▶ [The records]:
====================
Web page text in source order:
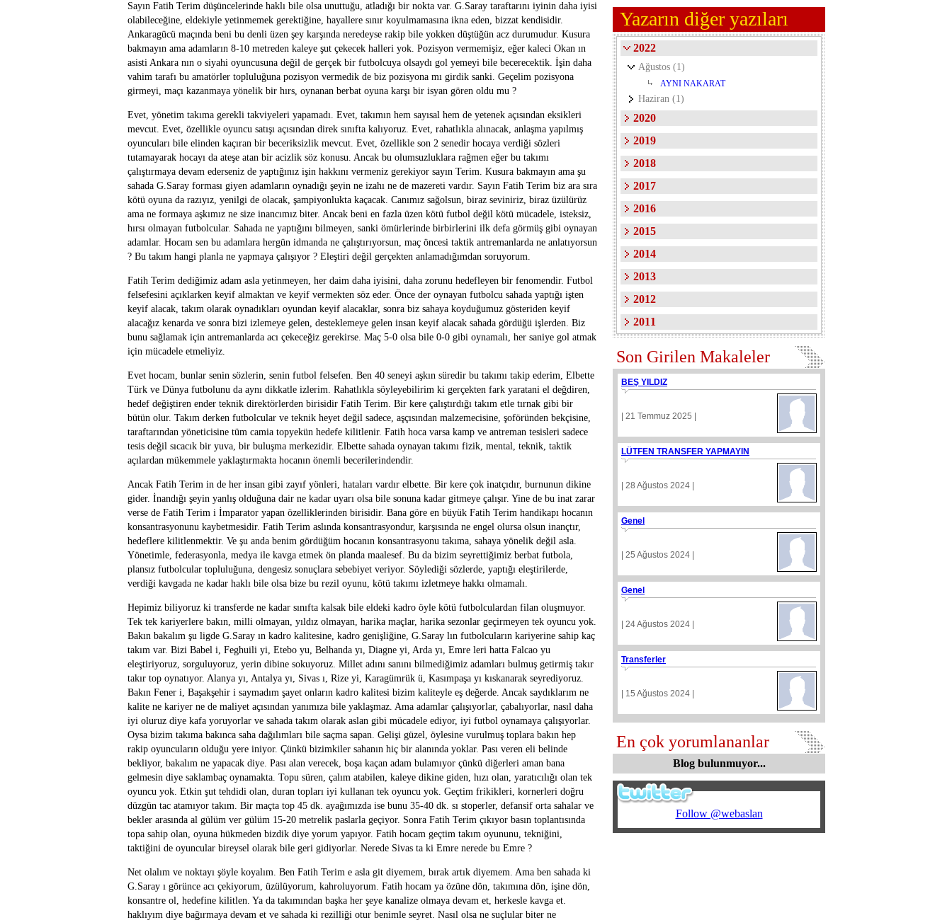
Sayın Fatih Terim düşüncelerinde haklı bile olsa unuttuğu, atladığı bir nokta var. G.Saray taraftarını iyinin daha iyisi
olabileceğine, eldekiyle yetinmemek gerektiğine, hayallere sınır koyulmamasına ikna eden, bizzat kendisidir.
Ankaragücü maçında beni bu denli üzen şey karşında neredeyse rakip bile yokken düştüğün acz durumudur. Kusura
bakmayın ama adamların 8-10 metreden kaleye şut çekecek halleri yok. Pozisyon vermemişiz, eğer kaleci Okan ın
asisti Ankara nın o siyahi oyuncusuna değil de gerçek bir futbolcuya olsaydı gol yemeyi bile becerecektik. İşin daha
vahim tarafı bu amatörler topluluğuna pozisyon vermedik de biz pozisyona mı girdik sanki. Geçelim pozisyona
girmeyi, maçı kazanmaya yönelik bir hırs, oynanan berbat oyuna karşı bir isyan gören oldu mu ?
Evet, yönetim takıma gerekli takviyeleri yapamadı. Evet, takımın hem sayısal hem de yetenek açısından eksikleri
mevcut. Evet, özellikle oyuncu satışı açısından direk sınıfta kalıyoruz. Evet, rahatlıkla alınacak, anlaşma yapılmış
oyuncuları bile elinden kaçıran bir beceriksizlik mevcut. Evet, özellikle son 2 senedir hocaya verdiği sözleri
tutamayarak hocayı da ateşe atan bir acizlik söz konusu. Ancak bu olumsuzluklara rağmen eğer bu takımı
çalıştırmaya devam ederseniz de yaptığınız işin hakkını vermeniz gerekiyor sayın Terim. Kusura bakmayın ama şu
sahada G.Saray forması giyen adamların oynadığı şeyin ne izahı ne de mazereti vardır. Sayın Fatih Terim biz ara sıra
kötü oyuna da razıyız, yenilgi de olacak, şampiyonlukta kaçacak. Canımız sağolsun, biraz seviniriz, biraz üzülürüz
ama ne formaya aşkımız ne size inancımız biter. Ancak beni en fazla üzen kötü futbol değil kötü mücadele, isteksiz,
hırsı olmayan futbolcular. Sahada ne yaptığını bilmeyen, sanki ömürlerinde birbirlerini ilk defa görmüş gibi oynayan
adamlar. Hocam sen bu adamlara hergün idmanda ne çalıştırıyorsun, maç öncesi taktik antremanlarda ne anlatıyorsun
? Bu takım hangi planla ne yapmaya çalışıyor ? Eleştiri değil gerçekten anlamadığımdan soruyorum.
Fatih Terim dediğimiz adam asla yetinmeyen, her daim daha iyisini, daha zorunu hedefleyen bir fenomendir. Futbol
felsefesini açıklarken keyif almaktan ve keyif vermekten söz eder. Önce der oynayan futbolcu sahada yaptığı işten
keyif alacak, takım olarak oynadıkları oyundan keyif alacaklar, sonra biz sahaya koyduğumuz gösteriden keyif
alacağız kenarda ve sonra bizi izlemeye gelen, desteklemeye gelen insan keyif alacak sahada gördüğü işlerden. Biz
bunu sağlamak için antremanlarda acı çekeceğiz gerekirse. Maç 5-0 olsa bile 0-0 gibi oynamalı, her saniye gol atmak
için mücadele etmeliyiz.
Evet hocam, bunlar senin sözlerin, senin futbol felsefen. Ben 40 seneyi aşkın süredir bu takımı takip ederim, Elbette
Türk ve Dünya futbolunu da aynı dikkatle izlerim. Rahatlıkla söyleyebilirim ki gerçekten fark yaratani el değdiren,
hedef değiştiren ender teknik direktörlerden birisidir Fatih Terim. Bir kere çalıştırdığı takım etle tırnak gibi bir
bütün olur. Takım derken futbolcular ve teknik heyet değil sadece, aşçısından malzemecisine, şoföründen bekçisine,
taraftarından yöneticisine tüm camia topyekün hedefe kilitlenir. Fatih hoca varsa kamp ve antreman tesisleri sadece
tesis değil sıcacık bir yuva, bir buluşma merkezidir. Elbette sahada oynayan takımı fizik, mental, teknik, taktik
açılardan mükemmele yaklaştırmakta hocanın önemli becerilerindendir.
Ancak Fatih Terim in de her insan gibi zayıf yönleri, hataları vardır elbette. Bir kere çok inatçıdır, burnunun dikine
gider. İnandığı şeyin yanlış olduğuna dair ne kadar uyarı olsa bile sonuna kadar gitmeye çalışır. Yine de bu inat zarar
verse de Fatih Terim i İmparator yapan özelliklerinden birisidir. Bana göre en büyük Fatih Terim handikapı hocanın
konsantrasyonunu kaybetmesidir. Fatih Terim aslında konsantrasyondur, karşısında ne engel olursa olsun inançtır,
hedeflere kilitlenmektir. Ve şu anda benim gördüğüm hocanın konsantrasyonu takıma, sahaya yönelik değil asla.
Yönetimle, federasyonla, medya ile kavga etmek ön planda maalesef. Bu da bizim seyrettiğimiz berbat futbola,
plansız futbolcular topluluğuna, dengesiz sonuçlara sebebiyet veriyor. Söylediği sözlerde, yaptığı eleştirilerde,
verdiği kavgada ne kadar haklı bile olsa bize bu rezil oyunu, kötü takımı izletmeye hakkı olmamalı.
Hepimiz biliyoruz ki transferde ne kadar sınıfta kalsak bile eldeki kadro öyle kötü futbolculardan filan oluşmuyor.
Tek tek kariyerlere bakın, milli olmayan, yıldız olmayan, harika maçlar, harika sezonlar geçirmeyen tek oyuncu yok.
Bakın bakalım şu ligde G.Saray ın kadro kalitesine, kadro genişliğine, G.Saray lın futbolcuların kariyerine sahip kaç
takım var. Bizi Babel i, Feghuili yi, Etebo yu, Belhanda yı, Diagne yi, Arda yı, Emre leri hatta Falcao yu
eleştiriyoruz, sorguluyoruz, yerin dibine sokuyoruz. Millet adını sanını bilmediğimiz adamları bulmuş getirmiş takır
takır top oynatıyor. Alanya yı, Antalya yı, Sivas ı, Rize yi, Karagümrük ü, Kasımpaşa yı kıskanarak seyrediyoruz.
Bakın Fener i, Başakşehir i saymadım şayet onların kadro kalitesi bizim kaliteyle eş değerde. Ancak saydıklarım ne
kalite ne kariyer ne de maliyet açısından yanımıza bile yaklaşmaz. Ama adamlar çalışıyorlar, çabalıyorlar, nasıl daha
iyi oluruz diye kafa yoruyorlar ve sahada takım olarak aslan gibi mücadele ediyor, iyi futbol oynamaya çalışıyorlar.
Oysa bizim takıma bakınca saha dağılımları bile saçma sapan. Gelişi güzel, öylesine vurulmuş toplara bakın hep
rakip oyuncuların olduğu yere iniyor. Çünkü bizimkiler sahanın hiç bir alanında yoklar. Pası veren eli belinde
bekliyor, bakalım ne yapacak diye. Pası alan verecek, boşa kaçan adam bulamıyor çünkü diğerleri aman bana
gelmesin diye saklambaç oynamakta. Topu süren, çalım atabilen, kaleye dikine giden, hızı olan, yaratıcılığı olan tek
oyuncu yok. Etkin şut tehdidi olan, duran topları iyi kullanan tek oyuncu yok. Geçtim frikikleri, kornerleri doğru
düzgün tac atamıyor takım. Bir maçta top 45 dk. ayağımızda ise bunu 35-40 dk. sı stoperler, defansif orta sahalar ve
bekler arasında al gülüm ver gülüm 15-20 metrelik paslarla geçiyor. Sonra Fatih Terim çıkıyor basın toplantısında
topa sahip olan, oyuna hükmeden bizdik diye yorum yapıyor. Fatih hocam geçtim takım oyununu, tekniğini,
taktiğini de oyuncular bireysel olarak bile geri gidiyorlar. Nerede Sivas ta ki Emre nerede bu Emre ?
Net olalım ve noktayı şöyle koyalım. Ben Fatih Terim e asla git diyemem, bırak artık diyemem. Ama ben sahada ki
G.Saray ı görünce acı çekiyorum, üzülüyorum, kahroluyorum. Fatih hocam ya özüne dön, takımına dön, işine dön,
konsantre ol, hedefine kilitlen. Ya da takımından başka her şeye kanalize olmaya devam et, herkesle kavga et.
haklıyım diye bağırmaya devam et ve sahada ki rezilliği otur benimle seyret. Nasıl olsa ne suçlular biter ne
Yazarın diğer yazıları
2022
Ağustos (1)
AYNI NAKARAT
Haziran (1)
2020
2019
2018
2017
2016
2015
2014
2013
2012
2011
Son Girilen Makaleler
BEŞ YILDIZ
| 21 Temmuz 2025 |
LÜTFEN TRANSFER YAPMAYIN
| 28 Ağustos 2024 |
Genel
| 25 Ağustos 2024 |
Genel
| 24 Ağustos 2024 |
Transferler
| 15 Ağustos 2024 |
En çok yorumlananlar
Blog bulunmuyor...
Follow @webaslan
====================
▶ [Your assignment]:
Given the records above, restate word for word only the lines starting at the one with "Yönetimle, federasyonla, medya" and ending at the one with "Bakın bakalım şu".

▶ [The completed task]:
Yönetimle, federasyonla, medya ile kavga etmek ön planda maalesef. Bu da bizim seyrettiğimiz berbat futbola,
plansız futbolcular topluluğuna, dengesiz sonuçlara sebebiyet veriyor. Söylediği sözlerde, yaptığı eleştirilerde,
verdiği kavgada ne kadar haklı bile olsa bize bu rezil oyunu, kötü takımı izletmeye hakkı olmamalı.
Hepimiz biliyoruz ki transferde ne kadar sınıfta kalsak bile eldeki kadro öyle kötü futbolculardan filan oluşmuyor.
Tek tek kariyerlere bakın, milli olmayan, yıldız olmayan, harika maçlar, harika sezonlar geçirmeyen tek oyuncu yok.
Bakın bakalım şu ligde G.Saray ın kadro kalitesine, kadro genişliğine, G.Saray lın futbolcuların kariyerine sahip kaç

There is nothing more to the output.